Rule changes also helped, though Gwynne emphasizes this dynamic less. Pass blocking became easier; receivers were guaranteed freer movement. In the college game, the clock began to stop after every first down, boosting scoring. But such changes would have been cosmetic without an approach like Hal Mumme's that stressed uptempo play and constant movement.
In particular, Gwynne notes, Mumme's offenses took advantage of the whole width of the football field, more than half as wide as it is long. (Here too, a rule change that brought the hashmarks closer together was liberating.) Mumme was an innovator in calling pass plays that covered a lot of distance laterally but not very much forward. This seems counterintuitive in a game where the object is to move forward. But these passes exhausted defenses and exploited holes in coverage. It now seems natural for a quarterback to pivot to one side and throw a forward pass to a wide receiver somewhere around the line of scrimmage. It's hard to imagine now how weird that would have looked in 1967.

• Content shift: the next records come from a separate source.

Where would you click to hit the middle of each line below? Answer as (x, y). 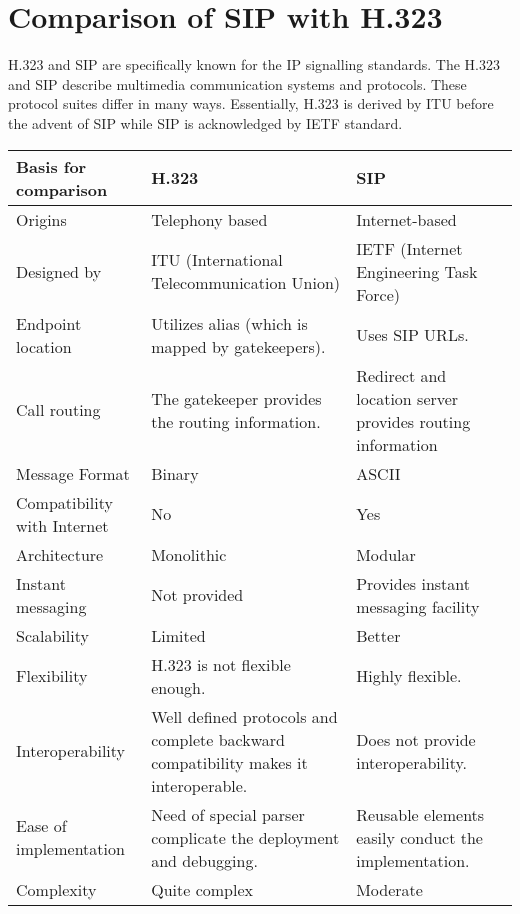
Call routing (58, 409)
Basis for (51, 166)
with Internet (62, 525)
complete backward (218, 739)
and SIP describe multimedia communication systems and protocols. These (237, 83)
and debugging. (204, 860)
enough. (178, 687)
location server (407, 398)
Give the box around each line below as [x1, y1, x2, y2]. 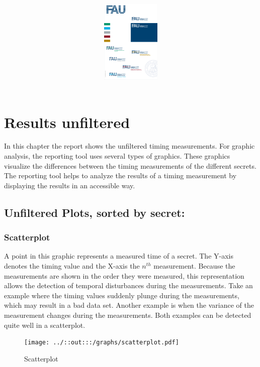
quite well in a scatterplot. [4, 319, 85, 330]
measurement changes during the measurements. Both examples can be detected [4, 310, 251, 320]
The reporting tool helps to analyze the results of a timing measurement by [4, 170, 237, 181]
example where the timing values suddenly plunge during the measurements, [4, 290, 239, 300]
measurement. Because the [153, 261, 235, 271]
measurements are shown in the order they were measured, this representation [4, 270, 244, 281]
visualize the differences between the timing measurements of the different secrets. [4, 160, 256, 171]
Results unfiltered [4, 111, 130, 132]
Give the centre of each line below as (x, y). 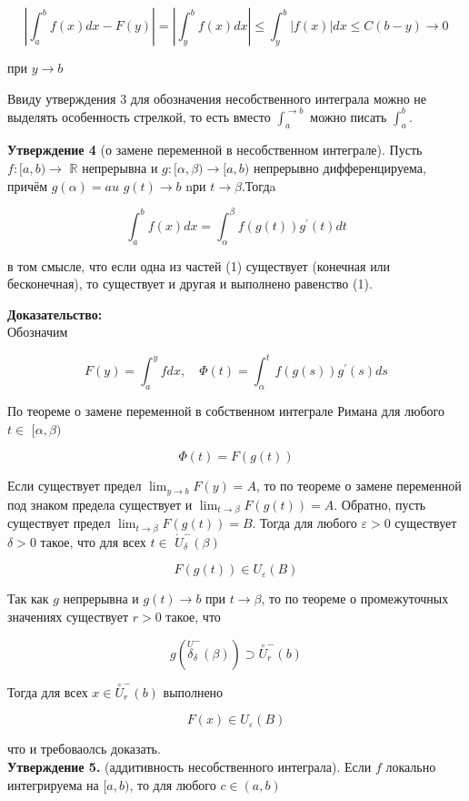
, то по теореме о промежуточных (355, 598)
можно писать (349, 116)
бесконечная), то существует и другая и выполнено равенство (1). (190, 284)
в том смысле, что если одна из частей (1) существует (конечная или (199, 265)
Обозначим (38, 332)
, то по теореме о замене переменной (359, 486)
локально (411, 766)
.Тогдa (259, 185)
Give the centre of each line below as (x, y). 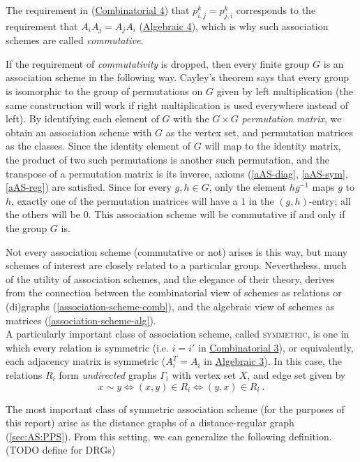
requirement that (42, 26)
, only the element (248, 187)
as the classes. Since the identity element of (98, 146)
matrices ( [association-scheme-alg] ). (81, 320)
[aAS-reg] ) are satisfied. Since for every (89, 187)
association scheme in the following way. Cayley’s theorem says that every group (178, 77)
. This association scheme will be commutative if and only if (217, 214)
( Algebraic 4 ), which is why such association (234, 26)
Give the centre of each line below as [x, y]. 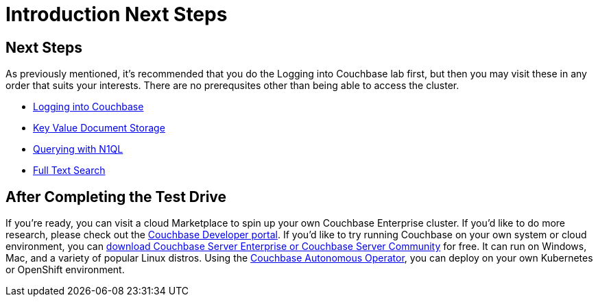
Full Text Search [69, 171]
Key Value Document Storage [99, 128]
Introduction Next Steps [117, 14]
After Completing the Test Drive [116, 197]
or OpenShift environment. [65, 270]
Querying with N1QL [78, 149]
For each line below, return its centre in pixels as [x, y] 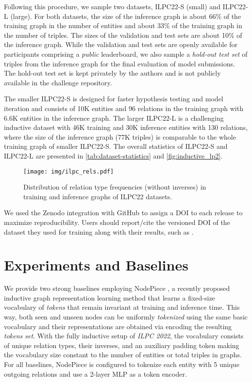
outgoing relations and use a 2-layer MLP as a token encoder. [95, 374]
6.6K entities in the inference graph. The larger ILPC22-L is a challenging [114, 118]
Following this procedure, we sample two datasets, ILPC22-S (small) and [112, 6]
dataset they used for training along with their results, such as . [99, 231]
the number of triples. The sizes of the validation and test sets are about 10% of [123, 35]
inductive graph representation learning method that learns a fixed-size [109, 297]
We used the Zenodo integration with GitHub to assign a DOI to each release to [123, 213]
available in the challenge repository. [58, 82]
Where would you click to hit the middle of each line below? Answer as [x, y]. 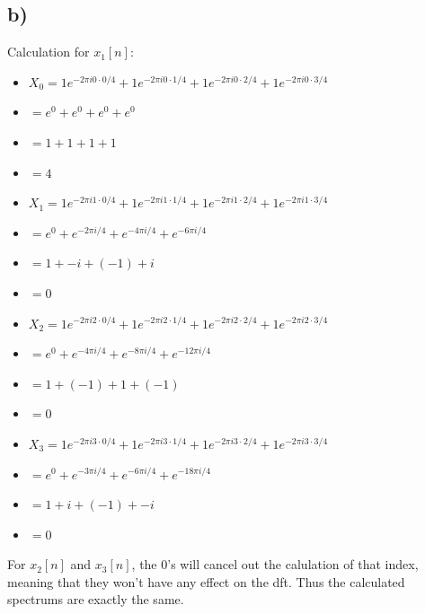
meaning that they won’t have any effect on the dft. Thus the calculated [206, 581]
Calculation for [49, 52]
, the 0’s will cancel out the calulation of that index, [275, 564]
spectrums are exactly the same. [96, 599]
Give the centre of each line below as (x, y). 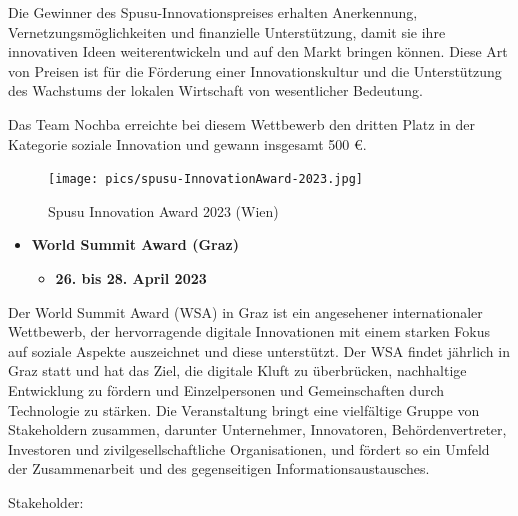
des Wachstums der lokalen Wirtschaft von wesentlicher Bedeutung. (215, 90)
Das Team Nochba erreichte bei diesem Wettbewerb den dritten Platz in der (241, 123)
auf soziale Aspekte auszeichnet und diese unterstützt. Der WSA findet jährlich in (259, 350)
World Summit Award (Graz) (135, 244)
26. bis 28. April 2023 (131, 278)
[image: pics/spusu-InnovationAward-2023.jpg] (205, 179)
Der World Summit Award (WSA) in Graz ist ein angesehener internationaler (245, 311)
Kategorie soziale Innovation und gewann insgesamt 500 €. (187, 143)
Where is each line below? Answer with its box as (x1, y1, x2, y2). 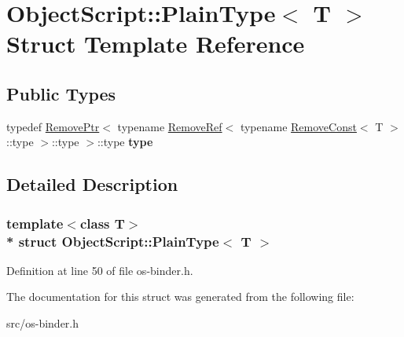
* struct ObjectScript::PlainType (6, 231, 219, 251)
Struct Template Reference (6, 27, 305, 60)
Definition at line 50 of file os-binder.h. (6, 262, 193, 278)
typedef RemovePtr (6, 118, 100, 134)
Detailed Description (6, 172, 178, 196)
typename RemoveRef (117, 118, 222, 134)
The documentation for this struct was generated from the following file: (6, 288, 354, 305)
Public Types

Gwynne stresses that nothing is ever really new in football; every tactic is a rediscovery of something that somebody else was doing in some obscure corner of a neglected conference fifty years ago. Mumme invented nothing (in fact borrowed liberally from the Brigham Young University playbook, hardly an obscure corner of the football world). But the success of his systems, in Iowa, at Valdosta State, and then at Kentucky, coincided with the rapid rise of "pass-first" football nationally.
The personal odyssey in the book is less interesting, with Mumme's nomadic career seeming more the stuff of minor American tragedy than of better-mousetrap success story. Mumme is still a head coach as of this writing, at a school in Mississippi called Belhaven University, which has no national profile, and at which he's had no success. Gwynne says that that's the way coaching goes – be nice to the people you meet on the way up. But it also seems clear that Mumme wore out his welcome at job after job, after some initial success nearly everywhere.
While reading The Perfect Pass, I did feel some nostalgia for the pro football of my childhood, that of Vince Lombardi's Packers, Dick Butkus and Gale Sayers' Bears, the Rams' Fearsome Foursome and the Vikings' Purple People Eaters. That brand of defense-oriented, ball-control, establish-the-running-game football would strike young fans of the 2010s as paleolithic, but it had its own aesthetic, one in which the passing game was a daring contrast to the line plunge, and all the more exciting for its rarity. And a truly great breakaway running back like Sayers is still, to me, the most exciting kind of football player.
Super Bowl LI, which I watched just before turning to Gwynne's book, helps clarify my nostalgia. It involved a great effort by the Patriots and their quarterback Tom Brady, whatever you think of their accumulated ethos. But that effort was made possible by rules and styles of play which have been tweaked to ensure that an American football game is virtually never out of hand. There is always time for a touchdown, sometimes two, sometimes a field goal, two touchdowns, and two two-point conversions.
In football of the 2010s, teams routinely call time out with the clock running down and their opponents driving for a go-ahead score. This really didn't use to happen very much with run-based offenses. The assumption was that there was never enough time, and that it was up to your defense to protect a lead. Anymore, it seems to be assumed that your defense will get riddled, so you want it to happen as quickly as possible and go about making the answering, and truly last-second, score.
It's splashy stuff, but the principle that all games should be decided in the last two minutes leads one to wonder why they play the first fifty-eight.
Gwynne, S.C. The Perfect Pass: American genius and the reinvention of football. New York: Scribner [Simon & Schuster], 2016.